Pjöngjang hatte die Entsendung bereits angedroht. Man werde „Haufen von Dreck und Altpapier über die Grenze schicken“, hieß es am Sonntag. „Südkorea werde merken, wie viel Mühe es macht, alles zu beseitigen“, erklärte Nordkoreas Vizeverteidigungsminister.

Die Maßnahme sei eine Vergeltung für die Versendung von Flugblättern und anderem Propagandamaterial von Süd nach Nord. Aktivisten und nordkoreanische Flüchtlinge schicken seit Jahren schon Ballons voll antikommunistischer Flugblätter, USB-Sticks, CDs oder gar Dollarnoten in den Norden.

Mit Propaganda per Ballon zum Sturz des Regimes?

Die Botschaft aus der Luft soll Nordkoreas Bevölkerung zum Sturz des Regimes ermuntern.
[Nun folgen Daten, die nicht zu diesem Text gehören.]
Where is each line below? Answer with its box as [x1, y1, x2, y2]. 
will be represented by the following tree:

Das reagiert stets erbost, schießt gelegentlich Ballons ab und macht Kontakte zur Regierung in Seoul von deren Vorgehen gegen die Provokationen aus der Luft abhängig.

Zur Zeit von Südkoreas linksliberaler Regierung ging diese selbst gegen die Ballons vor, um sich die Entspannungspolitik nicht von Aktivisten kaputtmachen zu lassen. Doch musste Seoul nach einem Gerichtsurteil zugunsten der Meinungsfreiheit die Ballonflüge wieder erlauben.
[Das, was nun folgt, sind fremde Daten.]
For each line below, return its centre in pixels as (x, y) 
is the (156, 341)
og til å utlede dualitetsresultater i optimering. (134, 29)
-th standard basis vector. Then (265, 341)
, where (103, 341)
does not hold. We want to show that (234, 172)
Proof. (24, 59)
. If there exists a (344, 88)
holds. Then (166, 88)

Hatte Pjöngjang einst auch selbst schon Ballons mit Flugblättern in den Süden entsandt, die dort aber offenbar nicht fruchteten, so wurde das Regime jetzt unerwartet innovativ.

Dabei hat Nordkorea selbst viel Erfahrung mit dem Empfang von Müll anderer Staaten, vor allem aus Deutschland. Als dort in den 1990er Jahren das Recyclingsystem Grüner Punkt aufgebaut wurde, aber noch kaum Kapazitäten zur Wiederverwertung hatte, schickten die Bundesrepublik Unmengen ihres bereits gesammelten Plastikmülls nach Nordkorea, offiziell als Rohstoff.

Zur Jahrtausendwende folgte dann überschüssiges deutsches Rindfleisch, das angesichts der BSE-Krise hierzulande niemand essen wollte. Taiwan plante einst sogar Atommüll nach Nordkorea zu schicken, hatte dann aber doch Sicherheitsbedenken. Die hat Südkorea jetzt auch – da kann Nena singen was sie will.